Exercise
From the entries below, return every line that includes the word "ceramic".

::::

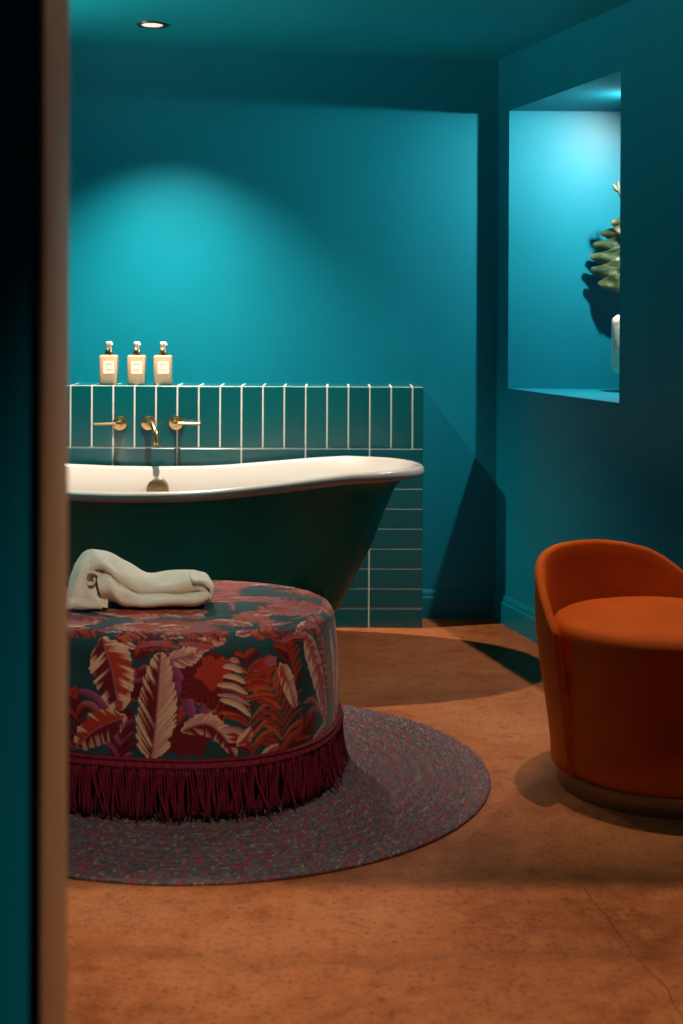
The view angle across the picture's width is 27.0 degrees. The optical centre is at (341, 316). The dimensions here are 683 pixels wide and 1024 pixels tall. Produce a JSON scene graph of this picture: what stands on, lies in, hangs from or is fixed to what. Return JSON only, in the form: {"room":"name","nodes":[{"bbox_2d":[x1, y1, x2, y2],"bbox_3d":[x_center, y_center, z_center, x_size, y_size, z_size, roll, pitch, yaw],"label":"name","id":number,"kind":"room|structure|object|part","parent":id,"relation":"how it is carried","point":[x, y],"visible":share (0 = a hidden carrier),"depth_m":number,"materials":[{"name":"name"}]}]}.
{"room":"bathroom","nodes":[
{"label":"bathroom","id":0,"kind":"room"},
{"bbox_2d":[0,0,38,1023],"bbox_3d":[-0.185,-0.051,1.212,4.570,2.600,0.095,0,0,0],"label":"wall","id":1,"kind":"structure","parent":0,"point":[19,19],"depth_m":1.17,"materials":[{"name":"teal paint"}]},
{"bbox_2d":[38,0,68,1023],"bbox_3d":[0.509,0.239,1.212,1.533,2.027,0.109,0,0,0],"label":"door frame","id":2,"kind":"structure","parent":1,"relation":"in","point":[53,14],"depth_m":1.20,"materials":[{"name":"brown wood"}]},
{"bbox_2d":[68,383,423,627],"bbox_3d":[-1.013,0.759,5.825,2.682,0.971,0.210,0,0,0],"label":"wall","id":3,"kind":"structure","parent":0,"point":[239,422],"depth_m":5.72,"materials":[{"name":"tile"}]},
{"bbox_2d":[99,341,118,384],"bbox_3d":[-0.948,0.187,5.796,0.072,0.175,0.064,0,0,0],"label":"soap bottle","id":4,"kind":"object","parent":3,"relation":"on","point":[108,363],"visible":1,"depth_m":5.77,"materials":[{"name":"beige plastic"}]},
{"bbox_2d":[94,416,126,430],"bbox_3d":[-0.925,0.427,5.697,0.128,0.059,0.053,0,0,0],"label":"handle","id":5,"kind":"object","parent":3,"relation":"attached to","point":[119,423],"visible":1,"depth_m":5.71,"materials":[{"name":"gold metal"}]},
{"bbox_3d":[-0.940,0.428,5.684,0.099,0.014,0.012,0,0,0],"label":"lever","id":6,"kind":"part","parent":5,"relation":"part of","materials":[{"name":"gold metal"}]},
{"bbox_3d":[-0.890,0.427,5.691,0.025,0.025,0.041,0,0,0],"label":"stem","id":7,"kind":"part","parent":5,"relation":"part of","materials":[{"name":"gold metal"}]},
{"bbox_2d":[127,341,145,384],"bbox_3d":[-0.834,0.187,5.796,0.072,0.175,0.064,0,0,0],"label":"soap bottle","id":8,"kind":"object","parent":3,"relation":"on","point":[136,363],"visible":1,"depth_m":5.77,"materials":[{"name":"beige plastic"}]},
{"bbox_2d":[141,416,158,447],"bbox_3d":[-0.746,0.454,5.651,0.057,0.114,0.183,0,0,-25],"label":"spout","id":9,"kind":"object","parent":3,"relation":"attached to","point":[147,422],"visible":1,"depth_m":5.60,"materials":[{"name":"gold metal"}]},
{"bbox_2d":[154,342,172,384],"bbox_3d":[-0.727,0.188,5.796,0.072,0.175,0.064,0,0,0],"label":"soap bottle","id":10,"kind":"object","parent":3,"relation":"on","point":[163,363],"visible":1,"depth_m":5.77,"materials":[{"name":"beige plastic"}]},
{"bbox_2d":[169,415,199,429],"bbox_3d":[-0.629,0.425,5.697,0.128,0.059,0.053,0,0,0],"label":"handle","id":11,"kind":"object","parent":3,"relation":"attached to","point":[176,422],"visible":1,"depth_m":5.71,"materials":[{"name":"gold metal"}]},
{"bbox_3d":[-0.664,0.425,5.691,0.025,0.025,0.041,0,0,0],"label":"stem","id":12,"kind":"part","parent":11,"relation":"part of","materials":[{"name":"gold metal"}]},
{"bbox_3d":[-0.615,0.426,5.684,0.099,0.014,0.012,0,0,0],"label":"lever","id":13,"kind":"part","parent":11,"relation":"part of","materials":[{"name":"gold metal"}]},
{"bbox_2d":[68,47,497,589],"bbox_3d":[-0.901,-0.054,5.990,3.138,2.600,0.120,0,0,0],"label":"wall","id":14,"kind":"structure","parent":0,"point":[262,218],"depth_m":5.93,"materials":[{"name":"teal paint"}]},
{"bbox_2d":[422,589,494,618],"bbox_3d":[0.485,1.194,5.920,0.313,0.117,0.020,0,0,0],"label":"baseboard","id":15,"kind":"structure","parent":14,"relation":"attached to","point":[437,603],"depth_m":5.91,"materials":[{"name":"teal paint"}]},
{"bbox_2d":[69,0,631,59],"bbox_3d":[-0.179,-1.245,3.598,4.570,0.411,4.865,0,0,0],"label":"ceiling","id":16,"kind":"structure","parent":0,"point":[456,29],"depth_m":5.32,"materials":[{"name":"teal paint"}]},
{"bbox_2d":[136,21,167,28],"bbox_3d":[-0.719,-1.112,5.408,0.120,0.010,0.120,0,0,0],"label":"recessed light","id":17,"kind":"object","parent":16,"relation":"in","point":[144,24],"visible":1,"depth_m":5.39,"materials":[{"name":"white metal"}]},
{"bbox_2d":[142,23,162,26],"bbox_3d":[-0.719,-1.111,5.408,0.083,0.004,0.083,0,0,0],"label":"diffuser","id":18,"kind":"object","parent":17,"relation":"attached to","point":[143,24],"depth_m":5.40,"materials":[{"name":"beige plastic"}]},
{"bbox_2d":[67,618,682,1023],"bbox_3d":[-0.192,1.299,2.575,4.570,0.100,6.950,0,0,0],"label":"floor","id":19,"kind":"structure","parent":0,"point":[550,904],"depth_m":2.96,"materials":[{"name":"orange concrete"}]},
{"bbox_2d":[68,456,424,612],"bbox_3d":[-0.641,0.876,5.195,1.892,0.742,0.879,0,0,0],"label":"bathtub","id":20,"kind":"object","parent":19,"relation":"on","point":[309,524],"visible":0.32,"depth_m":4.88,"materials":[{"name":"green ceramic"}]},
{"bbox_2d":[68,456,424,502],"bbox_3d":[-0.641,0.798,5.195,1.886,0.588,0.866,0,0,0],"label":"bathtub rim","id":21,"kind":"object","parent":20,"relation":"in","point":[330,479],"depth_m":5.44,"materials":[{"name":"white ceramic"}]},
{"bbox_2d":[67,704,490,885],"bbox_3d":[-0.363,1.242,3.885,1.532,0.010,1.532,0,0,30],"label":"round rug","id":22,"kind":"object","parent":19,"relation":"on","point":[406,785],"visible":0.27,"depth_m":3.47,"materials":[{"name":"fabric"}]},
{"bbox_2d":[67,580,350,823],"bbox_3d":[-0.458,1.002,3.904,0.965,0.461,0.904,0,0,0],"label":"ottoman","id":23,"kind":"object","parent":22,"relation":"on","point":[234,695],"visible":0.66,"depth_m":3.53,"materials":[{"name":"fabric"}]},
{"bbox_2d":[68,549,213,609],"bbox_3d":[-0.540,0.698,3.843,0.397,0.142,0.221,0,0,-3],"label":"towel","id":24,"kind":"object","parent":23,"relation":"on","point":[98,577],"visible":0.98,"depth_m":3.77,"materials":[{"name":"white fabric"}]},
{"bbox_2d":[535,539,682,818],"bbox_3d":[0.849,0.950,3.859,0.652,0.609,0.652,0,0,0],"label":"tub chair","id":25,"kind":"object","parent":19,"relation":"on","point":[609,613],"visible":1,"depth_m":3.67,"materials":[{"name":"orange fabric"}]},
{"bbox_3d":[0.873,1.001,3.835,0.604,0.411,0.604,0,0,0],"label":"seat","id":26,"kind":"part","parent":25,"relation":"part of","materials":[{"name":"orange fabric"}]},
{"bbox_2d":[533,388,618,398],"bbox_3d":[1.264,0.425,5.215,0.969,0.262,1.190,0,0,0],"label":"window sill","id":27,"kind":"structure","parent":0,"point":[606,393],"depth_m":5.53,"materials":[{"name":"teal paint"}]},
{"bbox_2d":[611,315,619,373],"bbox_3d":[1.161,0.140,5.560,0.210,0.308,0.210,0,0,0],"label":"vase","id":28,"kind":"object","parent":27,"relation":"on","point":[615,325],"visible":0.06,"depth_m":5.53,"materials":[{"name":"ceramic"}]},
{"bbox_2d":[589,179,619,294],"bbox_3d":[1.101,-0.248,5.661,0.240,0.594,0.170,0,0,16],"label":"stem","id":29,"kind":"object","parent":28,"relation":"in","point":[609,259],"visible":0.27,"depth_m":5.71,"materials":[{"name":"green plant"}]},
{"bbox_2d":[533,111,620,388],"bbox_3d":[1.317,-0.293,5.860,1.069,1.700,0.100,0,0,0],"label":"wall","id":30,"kind":"structure","parent":0,"point":[577,153],"depth_m":5.81,"materials":[{"name":"teal paint"}]},
{"bbox_2d":[535,81,620,110],"bbox_3d":[1.271,-0.991,5.215,0.969,0.305,1.190,0,0,0],"label":"ceiling","id":31,"kind":"structure","parent":0,"point":[606,98],"depth_m":5.57,"materials":[{"name":"teal paint"}]},
{"bbox_2d":[496,0,682,608],"bbox_3d":[1.346,-0.043,3.595,0.096,2.600,4.873,0,0,-16],"label":"wall","id":32,"kind":"structure","parent":0,"point":[570,467],"depth_m":4.90,"materials":[{"name":"teal paint"}]},
{"bbox_2d":[492,590,536,642],"bbox_3d":[1.281,1.198,3.592,0.020,0.117,4.847,0,0,-16],"label":"baseboard","id":33,"kind":"structure","parent":32,"relation":"attached to","point":[515,615],"depth_m":5.69,"materials":[{"name":"teal paint"}]}
]}

::::

Output for this task
{"bbox_2d":[68,456,424,612],"bbox_3d":[-0.641,0.876,5.195,1.892,0.742,0.879,0,0,0],"label":"bathtub","id":20,"kind":"object","parent":19,"relation":"on","point":[309,524],"visible":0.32,"depth_m":4.88,"materials":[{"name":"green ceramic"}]},
{"bbox_2d":[68,456,424,502],"bbox_3d":[-0.641,0.798,5.195,1.886,0.588,0.866,0,0,0],"label":"bathtub rim","id":21,"kind":"object","parent":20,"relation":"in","point":[330,479],"depth_m":5.44,"materials":[{"name":"white ceramic"}]},
{"bbox_2d":[611,315,619,373],"bbox_3d":[1.161,0.140,5.560,0.210,0.308,0.210,0,0,0],"label":"vase","id":28,"kind":"object","parent":27,"relation":"on","point":[615,325],"visible":0.06,"depth_m":5.53,"materials":[{"name":"ceramic"}]},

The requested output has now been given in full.